From Overcoming underachieving: An Action Guide to Helping Your child to succeed in School by Dr. Sam Goldstein and Dr. Nancy Mather, published 1998 by John Wiley & Sons Inc, USA

 

Understanding Learning and Learning Problems P.7

 

The learning problems of children usually cannot be resolved quickly or cured with a “magic potion”. Instead, they are often chronic and require regular management. It’s a parent’s job to be the manager and, eventually, to help the child to learn to self-manage the problem. To be effective at this job, however, parents must first understand how children learn. What skills are required for school success?
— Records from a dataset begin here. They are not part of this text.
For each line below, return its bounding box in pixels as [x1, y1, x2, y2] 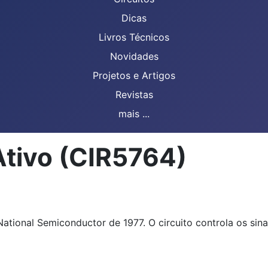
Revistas [115, 89, 153, 100]
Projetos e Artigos [93, 69, 175, 81]
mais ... [118, 108, 150, 120]
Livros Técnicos [99, 31, 169, 43]
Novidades [109, 50, 159, 62]
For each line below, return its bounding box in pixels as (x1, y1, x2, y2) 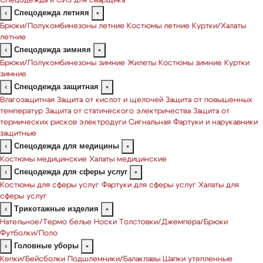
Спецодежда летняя (14, 8, 89, 17)
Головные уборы (14, 241, 79, 250)
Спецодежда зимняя (14, 45, 91, 54)
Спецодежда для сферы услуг (14, 167, 127, 176)
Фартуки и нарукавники (173, 119, 258, 126)
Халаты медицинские (89, 156, 167, 163)
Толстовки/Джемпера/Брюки (119, 218, 228, 226)
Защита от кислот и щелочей (57, 96, 163, 104)
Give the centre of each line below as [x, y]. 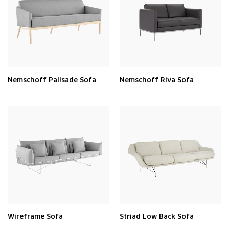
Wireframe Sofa [35, 216]
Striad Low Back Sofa [157, 216]
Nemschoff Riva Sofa [157, 80]
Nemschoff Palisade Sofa [52, 80]
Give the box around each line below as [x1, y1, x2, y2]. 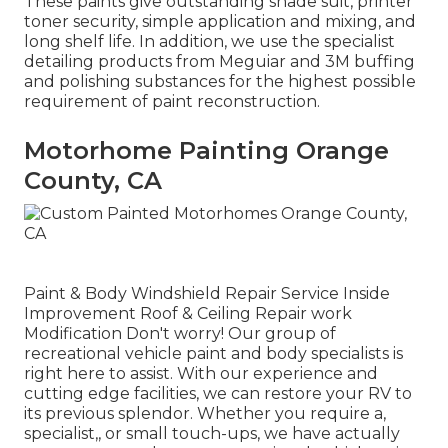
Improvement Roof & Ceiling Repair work [24, 303, 352, 323]
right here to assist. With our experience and [24, 363, 378, 383]
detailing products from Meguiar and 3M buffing [24, 51, 415, 71]
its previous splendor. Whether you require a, [24, 403, 386, 423]
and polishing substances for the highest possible [24, 71, 416, 91]
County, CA [24, 165, 162, 195]
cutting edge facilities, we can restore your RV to [24, 383, 412, 403]
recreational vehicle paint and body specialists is [24, 343, 403, 363]
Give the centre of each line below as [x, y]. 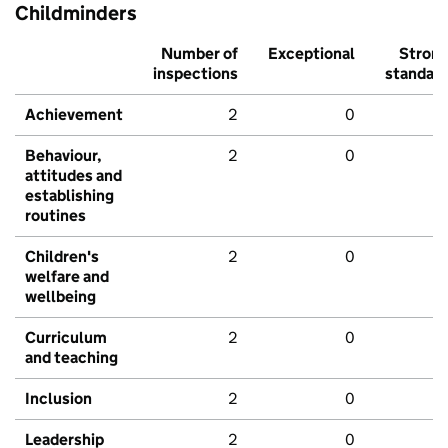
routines [55, 216]
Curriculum [66, 338]
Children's [62, 257]
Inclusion [58, 399]
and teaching [71, 358]
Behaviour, [63, 156]
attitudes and [73, 176]
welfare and [67, 277]
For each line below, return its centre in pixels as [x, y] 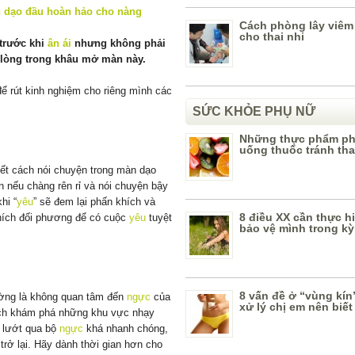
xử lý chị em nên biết [296, 307]
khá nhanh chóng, [126, 328]
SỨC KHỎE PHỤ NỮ [254, 111]
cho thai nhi [272, 36]
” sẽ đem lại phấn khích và [94, 201]
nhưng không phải [118, 43]
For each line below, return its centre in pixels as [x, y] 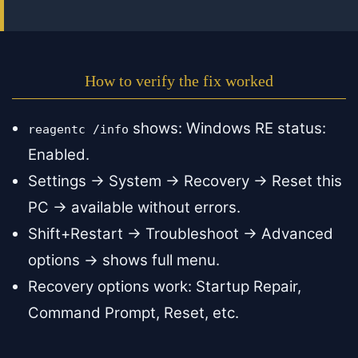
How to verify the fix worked [179, 81]
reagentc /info [78, 130]
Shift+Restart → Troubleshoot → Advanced [181, 234]
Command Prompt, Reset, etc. [133, 313]
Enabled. [59, 155]
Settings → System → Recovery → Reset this [185, 181]
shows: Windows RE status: [227, 129]
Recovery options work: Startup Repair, [165, 287]
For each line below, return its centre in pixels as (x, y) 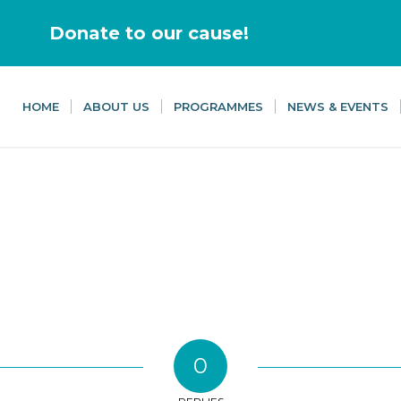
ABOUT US (116, 107)
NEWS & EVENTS (338, 107)
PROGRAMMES (218, 107)
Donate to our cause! (149, 33)
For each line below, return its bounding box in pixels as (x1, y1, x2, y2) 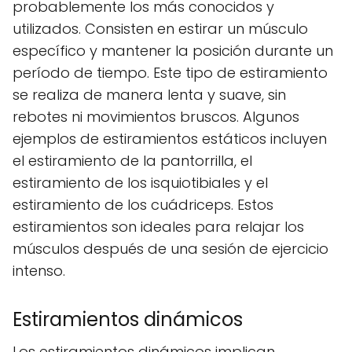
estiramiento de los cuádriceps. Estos (13, 194, 273, 214)
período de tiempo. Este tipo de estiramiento (13, 62, 328, 82)
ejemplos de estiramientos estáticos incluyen (13, 128, 327, 148)
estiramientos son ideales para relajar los (13, 216, 304, 236)
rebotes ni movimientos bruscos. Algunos (13, 106, 299, 126)
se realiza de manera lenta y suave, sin (13, 84, 286, 104)
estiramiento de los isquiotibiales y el (13, 172, 268, 192)
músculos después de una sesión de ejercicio (13, 238, 328, 258)
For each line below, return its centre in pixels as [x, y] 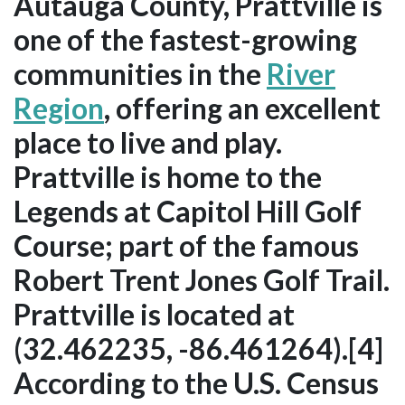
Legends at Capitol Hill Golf [188, 212]
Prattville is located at [154, 315]
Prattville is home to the [168, 177]
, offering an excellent [242, 108]
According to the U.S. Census [196, 383]
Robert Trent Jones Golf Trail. [202, 280]
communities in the [140, 74]
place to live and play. [148, 143]
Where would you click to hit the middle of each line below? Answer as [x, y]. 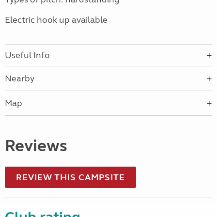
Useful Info [27, 55]
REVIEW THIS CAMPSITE [70, 178]
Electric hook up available [56, 20]
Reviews [36, 146]
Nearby [20, 79]
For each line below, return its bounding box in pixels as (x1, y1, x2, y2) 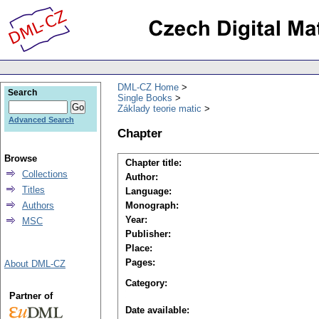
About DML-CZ (4, 258, 66, 269)
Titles (22, 184, 45, 195)
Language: (125, 186, 172, 197)
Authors (22, 200, 54, 211)
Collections (22, 169, 68, 179)
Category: (125, 278, 167, 289)
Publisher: (125, 229, 171, 240)
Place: (125, 243, 152, 254)
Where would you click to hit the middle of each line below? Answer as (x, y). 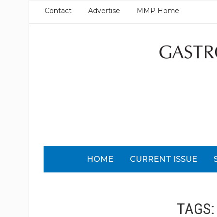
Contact (58, 11)
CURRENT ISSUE (164, 159)
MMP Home (158, 11)
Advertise (104, 11)
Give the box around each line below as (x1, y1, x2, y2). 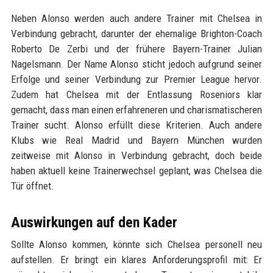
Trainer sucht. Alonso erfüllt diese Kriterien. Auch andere (10, 119, 263, 131)
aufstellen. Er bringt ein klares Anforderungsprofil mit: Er (10, 253, 263, 266)
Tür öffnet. (10, 180, 54, 192)
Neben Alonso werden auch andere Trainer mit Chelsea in (10, 12, 263, 24)
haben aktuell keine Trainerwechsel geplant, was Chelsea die (10, 165, 263, 177)
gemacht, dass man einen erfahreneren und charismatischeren (10, 104, 263, 116)
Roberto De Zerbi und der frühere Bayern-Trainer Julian (10, 43, 263, 55)
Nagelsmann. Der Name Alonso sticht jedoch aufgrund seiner (10, 58, 263, 70)
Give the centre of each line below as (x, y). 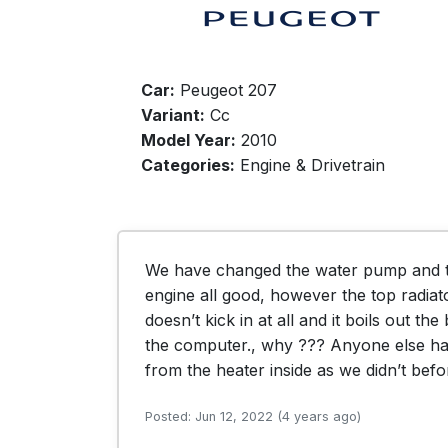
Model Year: (188, 140)
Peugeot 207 (226, 90)
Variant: (173, 115)
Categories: (188, 165)
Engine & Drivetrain (310, 165)
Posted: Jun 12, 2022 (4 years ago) (253, 416)

How do strengths and weaknesses in particular skills affect a child’s mastery of particular subjects?….

 

If Your child is a chip off the old Block P. 59

 

…many of the same issues affected your own childhood and are even present in your adult life today. This would not be surprising; problems with inattention and impulsivity are often hereditary. If you continue to experience these types of problems as an adult, getting help for yourself is a critical step in helping your child. Long-term studies clearly show that parents’ availability, competence, and persistence are key factors in predicting good life outcomes for their children. By taking care of your problems, you will be easing your child’s problems….

 

Self-Esteem and You, the Parent P. 106

 

As we have suggested, your own self-esteem is likely to have a significant impact on how you cope with and respond to your child’s problems. The quality of these interactions, in turn, will significantly impact your child’s self-esteem.

 

There are two important rules for every parent: The “Three C” rule and the “Three P” rule.

 

The Three C rule stresses commitment, challenges and control. Recognize the importance of what you do as a parent, and give yourself credit for remaining committed – sticking with your role even in the face of struggles. Learn to view difficult situations as challenges, or opportunities to learn, rather than as stresses to avoid. Finally, recognize what you can change and what you can’t, and keep focus on what you have control over rather than on what you do not.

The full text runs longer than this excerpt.